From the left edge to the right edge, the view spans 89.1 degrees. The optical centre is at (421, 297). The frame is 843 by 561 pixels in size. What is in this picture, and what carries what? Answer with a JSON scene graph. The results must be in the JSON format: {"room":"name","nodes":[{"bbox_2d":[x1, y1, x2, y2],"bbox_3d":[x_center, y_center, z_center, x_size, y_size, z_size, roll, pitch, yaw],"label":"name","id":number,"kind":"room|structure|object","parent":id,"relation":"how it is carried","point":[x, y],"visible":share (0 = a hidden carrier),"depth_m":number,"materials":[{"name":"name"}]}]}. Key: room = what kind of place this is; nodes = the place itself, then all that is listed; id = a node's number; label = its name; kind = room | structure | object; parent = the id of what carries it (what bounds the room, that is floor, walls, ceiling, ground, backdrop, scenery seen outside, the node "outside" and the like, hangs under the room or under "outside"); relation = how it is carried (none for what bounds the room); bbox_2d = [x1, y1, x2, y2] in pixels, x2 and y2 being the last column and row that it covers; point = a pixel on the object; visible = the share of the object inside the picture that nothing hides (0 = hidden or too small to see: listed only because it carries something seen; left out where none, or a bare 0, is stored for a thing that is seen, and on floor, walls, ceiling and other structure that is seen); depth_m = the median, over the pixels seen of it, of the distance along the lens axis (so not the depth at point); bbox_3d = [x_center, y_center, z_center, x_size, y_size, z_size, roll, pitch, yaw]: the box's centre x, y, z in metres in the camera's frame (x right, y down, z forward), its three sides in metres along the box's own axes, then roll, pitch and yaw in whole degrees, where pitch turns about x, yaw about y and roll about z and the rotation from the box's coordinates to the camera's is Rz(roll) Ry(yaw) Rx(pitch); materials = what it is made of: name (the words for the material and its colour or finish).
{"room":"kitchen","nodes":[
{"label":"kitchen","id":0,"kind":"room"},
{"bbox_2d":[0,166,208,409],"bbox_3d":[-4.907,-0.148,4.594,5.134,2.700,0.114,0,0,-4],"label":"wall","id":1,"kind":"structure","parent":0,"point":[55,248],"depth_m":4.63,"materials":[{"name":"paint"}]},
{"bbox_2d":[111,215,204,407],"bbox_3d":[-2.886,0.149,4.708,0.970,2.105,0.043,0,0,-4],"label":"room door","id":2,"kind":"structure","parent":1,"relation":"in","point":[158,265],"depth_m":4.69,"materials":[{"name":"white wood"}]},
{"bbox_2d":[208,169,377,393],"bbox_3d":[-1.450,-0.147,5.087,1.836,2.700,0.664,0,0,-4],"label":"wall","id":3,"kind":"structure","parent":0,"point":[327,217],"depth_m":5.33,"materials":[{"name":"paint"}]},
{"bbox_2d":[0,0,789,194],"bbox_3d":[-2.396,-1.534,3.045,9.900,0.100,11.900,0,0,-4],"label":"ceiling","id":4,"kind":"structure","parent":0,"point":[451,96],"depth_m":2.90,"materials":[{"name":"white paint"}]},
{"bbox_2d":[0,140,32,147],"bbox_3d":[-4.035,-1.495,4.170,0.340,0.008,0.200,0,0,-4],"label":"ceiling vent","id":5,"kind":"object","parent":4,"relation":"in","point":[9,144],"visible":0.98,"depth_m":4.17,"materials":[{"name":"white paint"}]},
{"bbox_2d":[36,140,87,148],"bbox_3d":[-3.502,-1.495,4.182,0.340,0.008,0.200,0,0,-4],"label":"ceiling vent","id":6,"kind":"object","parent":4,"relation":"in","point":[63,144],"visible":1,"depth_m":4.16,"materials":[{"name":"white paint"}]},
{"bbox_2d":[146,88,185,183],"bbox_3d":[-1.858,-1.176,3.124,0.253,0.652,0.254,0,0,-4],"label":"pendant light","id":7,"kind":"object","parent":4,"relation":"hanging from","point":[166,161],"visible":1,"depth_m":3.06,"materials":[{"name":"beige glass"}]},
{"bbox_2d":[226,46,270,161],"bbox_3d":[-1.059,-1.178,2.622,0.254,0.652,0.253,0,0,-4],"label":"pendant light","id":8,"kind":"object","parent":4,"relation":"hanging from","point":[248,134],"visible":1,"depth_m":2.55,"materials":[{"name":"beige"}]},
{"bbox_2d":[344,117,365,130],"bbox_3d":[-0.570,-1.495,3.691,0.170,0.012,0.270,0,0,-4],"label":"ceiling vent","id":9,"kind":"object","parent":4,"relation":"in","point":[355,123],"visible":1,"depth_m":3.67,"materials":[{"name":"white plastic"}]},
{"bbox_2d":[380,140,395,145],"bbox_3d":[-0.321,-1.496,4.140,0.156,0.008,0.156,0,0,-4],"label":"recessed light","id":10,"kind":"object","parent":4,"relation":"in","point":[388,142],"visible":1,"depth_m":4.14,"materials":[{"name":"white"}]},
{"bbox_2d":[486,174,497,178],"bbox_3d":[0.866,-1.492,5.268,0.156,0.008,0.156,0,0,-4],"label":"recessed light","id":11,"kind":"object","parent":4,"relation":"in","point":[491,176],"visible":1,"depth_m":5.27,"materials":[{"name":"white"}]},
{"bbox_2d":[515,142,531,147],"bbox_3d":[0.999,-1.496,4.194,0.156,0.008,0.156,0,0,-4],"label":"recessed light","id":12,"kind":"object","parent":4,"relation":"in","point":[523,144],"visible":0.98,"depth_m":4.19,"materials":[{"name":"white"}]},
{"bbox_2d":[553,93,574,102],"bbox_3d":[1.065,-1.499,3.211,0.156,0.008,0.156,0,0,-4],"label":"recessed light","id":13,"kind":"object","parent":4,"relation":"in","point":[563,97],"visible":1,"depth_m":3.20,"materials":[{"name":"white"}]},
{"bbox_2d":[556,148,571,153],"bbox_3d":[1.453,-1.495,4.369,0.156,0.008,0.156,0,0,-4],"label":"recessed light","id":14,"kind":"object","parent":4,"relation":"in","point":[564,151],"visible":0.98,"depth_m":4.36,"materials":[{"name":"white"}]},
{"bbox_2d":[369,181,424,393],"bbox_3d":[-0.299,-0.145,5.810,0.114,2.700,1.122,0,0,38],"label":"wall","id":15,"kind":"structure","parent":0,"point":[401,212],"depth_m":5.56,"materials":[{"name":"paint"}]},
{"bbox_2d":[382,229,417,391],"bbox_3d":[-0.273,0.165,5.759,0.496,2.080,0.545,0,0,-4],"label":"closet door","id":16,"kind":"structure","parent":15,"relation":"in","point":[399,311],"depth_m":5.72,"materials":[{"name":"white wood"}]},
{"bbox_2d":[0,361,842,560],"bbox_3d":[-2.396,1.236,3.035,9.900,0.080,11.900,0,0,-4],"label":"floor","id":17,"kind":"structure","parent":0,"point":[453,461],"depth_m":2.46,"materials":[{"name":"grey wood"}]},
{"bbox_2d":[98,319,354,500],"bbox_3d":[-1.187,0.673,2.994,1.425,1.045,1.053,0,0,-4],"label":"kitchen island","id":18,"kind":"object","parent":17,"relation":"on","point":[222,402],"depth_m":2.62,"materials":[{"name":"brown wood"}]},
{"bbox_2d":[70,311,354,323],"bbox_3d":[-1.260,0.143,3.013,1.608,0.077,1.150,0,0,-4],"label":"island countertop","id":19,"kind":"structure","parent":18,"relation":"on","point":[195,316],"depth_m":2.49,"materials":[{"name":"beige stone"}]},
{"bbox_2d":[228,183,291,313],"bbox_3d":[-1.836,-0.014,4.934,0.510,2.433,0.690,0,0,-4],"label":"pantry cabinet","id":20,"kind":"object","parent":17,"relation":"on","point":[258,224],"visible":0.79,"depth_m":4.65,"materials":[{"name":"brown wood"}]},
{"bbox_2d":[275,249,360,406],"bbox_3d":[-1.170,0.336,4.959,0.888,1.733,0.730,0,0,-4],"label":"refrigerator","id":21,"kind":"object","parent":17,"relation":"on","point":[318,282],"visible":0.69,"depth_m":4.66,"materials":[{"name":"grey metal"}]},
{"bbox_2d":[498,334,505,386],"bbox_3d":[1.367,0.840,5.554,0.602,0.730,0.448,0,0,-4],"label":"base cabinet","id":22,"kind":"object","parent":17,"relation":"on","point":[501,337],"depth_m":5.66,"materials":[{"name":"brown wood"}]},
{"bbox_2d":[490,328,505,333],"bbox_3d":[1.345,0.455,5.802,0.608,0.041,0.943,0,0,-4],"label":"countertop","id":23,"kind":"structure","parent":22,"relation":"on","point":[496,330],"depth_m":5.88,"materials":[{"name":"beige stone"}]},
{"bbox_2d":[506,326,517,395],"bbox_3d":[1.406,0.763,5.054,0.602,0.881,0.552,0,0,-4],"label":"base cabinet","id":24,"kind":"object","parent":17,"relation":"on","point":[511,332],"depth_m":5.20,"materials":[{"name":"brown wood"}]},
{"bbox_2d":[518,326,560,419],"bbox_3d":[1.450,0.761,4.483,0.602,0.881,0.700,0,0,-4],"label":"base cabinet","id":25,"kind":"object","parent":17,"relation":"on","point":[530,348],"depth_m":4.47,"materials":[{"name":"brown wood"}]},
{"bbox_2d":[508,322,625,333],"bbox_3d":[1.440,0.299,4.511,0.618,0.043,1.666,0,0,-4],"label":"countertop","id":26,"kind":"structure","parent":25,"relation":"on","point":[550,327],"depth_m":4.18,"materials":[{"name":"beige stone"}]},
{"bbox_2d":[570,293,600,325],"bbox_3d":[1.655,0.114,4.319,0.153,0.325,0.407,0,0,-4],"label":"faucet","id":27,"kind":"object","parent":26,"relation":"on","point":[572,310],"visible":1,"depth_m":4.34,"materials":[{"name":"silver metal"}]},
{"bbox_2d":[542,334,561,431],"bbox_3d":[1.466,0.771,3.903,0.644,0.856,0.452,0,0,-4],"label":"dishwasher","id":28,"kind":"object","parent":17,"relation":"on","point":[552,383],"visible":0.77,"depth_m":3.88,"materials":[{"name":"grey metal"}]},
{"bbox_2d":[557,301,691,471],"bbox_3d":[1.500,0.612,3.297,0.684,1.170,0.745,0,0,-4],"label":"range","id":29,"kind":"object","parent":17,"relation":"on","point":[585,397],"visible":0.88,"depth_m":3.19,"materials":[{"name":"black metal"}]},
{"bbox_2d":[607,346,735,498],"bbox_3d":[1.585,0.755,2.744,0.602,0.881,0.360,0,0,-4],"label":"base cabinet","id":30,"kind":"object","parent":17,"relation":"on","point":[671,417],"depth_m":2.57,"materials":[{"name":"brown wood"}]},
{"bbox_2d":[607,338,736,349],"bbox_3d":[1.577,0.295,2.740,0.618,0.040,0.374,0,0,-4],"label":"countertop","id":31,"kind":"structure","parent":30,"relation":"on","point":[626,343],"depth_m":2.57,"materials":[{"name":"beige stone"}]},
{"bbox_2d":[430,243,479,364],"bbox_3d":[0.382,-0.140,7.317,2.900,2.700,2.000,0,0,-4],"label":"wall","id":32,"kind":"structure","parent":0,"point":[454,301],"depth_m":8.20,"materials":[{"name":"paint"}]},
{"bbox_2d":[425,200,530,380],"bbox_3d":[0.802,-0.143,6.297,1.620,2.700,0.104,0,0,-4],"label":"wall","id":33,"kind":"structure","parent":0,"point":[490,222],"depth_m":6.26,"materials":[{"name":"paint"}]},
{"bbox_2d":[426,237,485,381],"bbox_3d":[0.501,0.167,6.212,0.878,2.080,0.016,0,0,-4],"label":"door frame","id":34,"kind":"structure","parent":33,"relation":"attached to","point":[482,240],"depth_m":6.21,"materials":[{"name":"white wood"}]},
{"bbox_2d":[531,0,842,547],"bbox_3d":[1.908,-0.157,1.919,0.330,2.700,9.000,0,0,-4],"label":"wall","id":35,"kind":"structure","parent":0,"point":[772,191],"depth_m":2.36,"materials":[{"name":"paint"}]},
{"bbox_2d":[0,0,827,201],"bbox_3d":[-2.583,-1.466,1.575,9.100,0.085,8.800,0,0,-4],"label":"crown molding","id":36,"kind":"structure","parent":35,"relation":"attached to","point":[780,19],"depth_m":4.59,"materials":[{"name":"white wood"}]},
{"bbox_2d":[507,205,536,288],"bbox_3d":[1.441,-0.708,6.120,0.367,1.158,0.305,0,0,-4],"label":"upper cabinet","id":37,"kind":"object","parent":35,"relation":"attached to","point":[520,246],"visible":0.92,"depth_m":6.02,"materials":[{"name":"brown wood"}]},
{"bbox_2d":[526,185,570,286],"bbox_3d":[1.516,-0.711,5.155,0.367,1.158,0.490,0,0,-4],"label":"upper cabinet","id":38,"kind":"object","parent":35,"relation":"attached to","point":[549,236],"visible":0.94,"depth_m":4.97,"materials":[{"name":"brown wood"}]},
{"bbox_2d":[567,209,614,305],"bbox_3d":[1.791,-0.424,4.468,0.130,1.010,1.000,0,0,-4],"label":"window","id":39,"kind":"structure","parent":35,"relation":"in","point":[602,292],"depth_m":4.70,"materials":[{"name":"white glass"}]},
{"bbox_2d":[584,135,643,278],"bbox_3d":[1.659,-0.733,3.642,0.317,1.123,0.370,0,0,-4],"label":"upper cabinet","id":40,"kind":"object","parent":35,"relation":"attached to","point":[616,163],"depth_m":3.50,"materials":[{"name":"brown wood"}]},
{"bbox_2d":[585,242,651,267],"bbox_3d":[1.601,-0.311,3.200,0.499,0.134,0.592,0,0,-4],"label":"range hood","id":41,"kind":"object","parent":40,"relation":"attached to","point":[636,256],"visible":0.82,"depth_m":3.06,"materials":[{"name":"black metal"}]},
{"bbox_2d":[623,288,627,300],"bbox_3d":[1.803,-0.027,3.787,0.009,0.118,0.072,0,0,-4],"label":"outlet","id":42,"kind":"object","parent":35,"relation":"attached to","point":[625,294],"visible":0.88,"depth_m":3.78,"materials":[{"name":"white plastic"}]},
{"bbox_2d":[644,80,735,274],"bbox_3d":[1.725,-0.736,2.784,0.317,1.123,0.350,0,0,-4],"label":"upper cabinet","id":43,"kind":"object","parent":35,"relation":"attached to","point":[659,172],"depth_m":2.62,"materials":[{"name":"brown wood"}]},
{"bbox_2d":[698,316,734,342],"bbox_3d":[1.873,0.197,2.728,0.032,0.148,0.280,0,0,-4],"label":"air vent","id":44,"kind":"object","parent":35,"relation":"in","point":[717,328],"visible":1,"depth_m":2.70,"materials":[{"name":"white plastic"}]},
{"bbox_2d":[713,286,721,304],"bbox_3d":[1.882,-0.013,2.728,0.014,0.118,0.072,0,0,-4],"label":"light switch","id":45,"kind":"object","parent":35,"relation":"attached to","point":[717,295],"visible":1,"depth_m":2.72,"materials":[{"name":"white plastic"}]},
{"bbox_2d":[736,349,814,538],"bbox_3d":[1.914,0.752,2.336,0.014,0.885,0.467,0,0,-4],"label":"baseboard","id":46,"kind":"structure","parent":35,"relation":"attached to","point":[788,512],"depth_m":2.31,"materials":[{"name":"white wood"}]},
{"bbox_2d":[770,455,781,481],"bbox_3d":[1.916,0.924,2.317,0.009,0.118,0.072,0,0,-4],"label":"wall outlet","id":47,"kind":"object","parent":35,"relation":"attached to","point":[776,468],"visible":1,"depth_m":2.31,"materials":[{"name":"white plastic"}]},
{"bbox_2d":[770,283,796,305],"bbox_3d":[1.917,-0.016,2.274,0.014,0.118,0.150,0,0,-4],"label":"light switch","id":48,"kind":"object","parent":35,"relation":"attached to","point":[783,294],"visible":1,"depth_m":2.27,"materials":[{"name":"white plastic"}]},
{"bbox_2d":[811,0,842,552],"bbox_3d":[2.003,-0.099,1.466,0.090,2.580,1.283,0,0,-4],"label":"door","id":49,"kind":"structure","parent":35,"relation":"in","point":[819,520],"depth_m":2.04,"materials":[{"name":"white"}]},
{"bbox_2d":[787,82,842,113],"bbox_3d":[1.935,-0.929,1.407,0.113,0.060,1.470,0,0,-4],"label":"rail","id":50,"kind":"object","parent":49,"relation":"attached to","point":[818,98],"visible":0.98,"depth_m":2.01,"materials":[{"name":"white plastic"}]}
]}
==
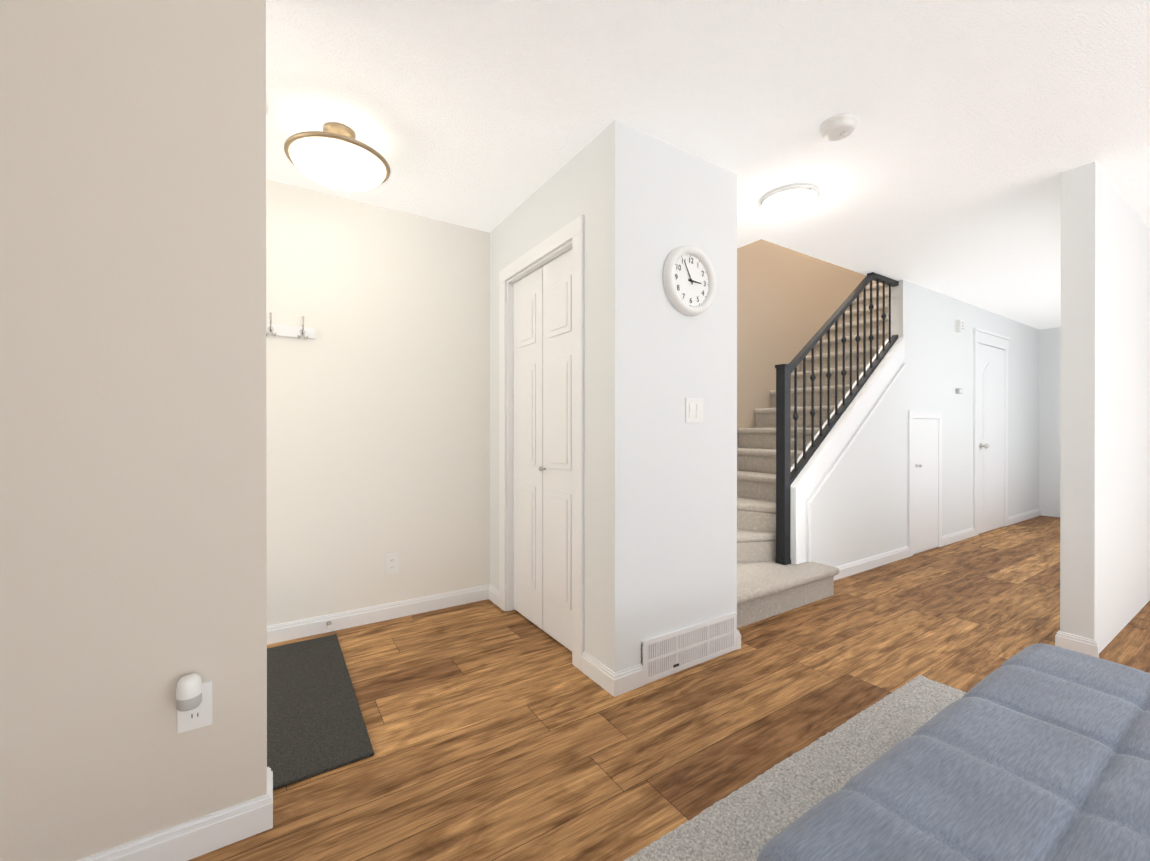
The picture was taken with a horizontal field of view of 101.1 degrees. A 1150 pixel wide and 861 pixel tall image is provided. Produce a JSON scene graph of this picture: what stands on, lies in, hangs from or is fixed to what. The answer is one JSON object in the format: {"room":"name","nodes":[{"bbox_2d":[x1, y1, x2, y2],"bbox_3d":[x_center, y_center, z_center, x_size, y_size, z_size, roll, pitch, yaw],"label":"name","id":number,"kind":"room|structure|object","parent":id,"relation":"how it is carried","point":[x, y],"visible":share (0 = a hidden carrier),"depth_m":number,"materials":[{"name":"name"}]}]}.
* * *
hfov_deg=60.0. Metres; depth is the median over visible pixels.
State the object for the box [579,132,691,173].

* [Exercise requirements]
Everything above from the line containing "hfov_deg=60.0. Metres; depth" down to the line containing "State the object" is to be transcribed exactly, with both of those lines included and nothing else added.

* [Written solution]
hfov_deg=60.0. Metres; depth is the median over visible pixels.
State the object for the box [579,132,691,173].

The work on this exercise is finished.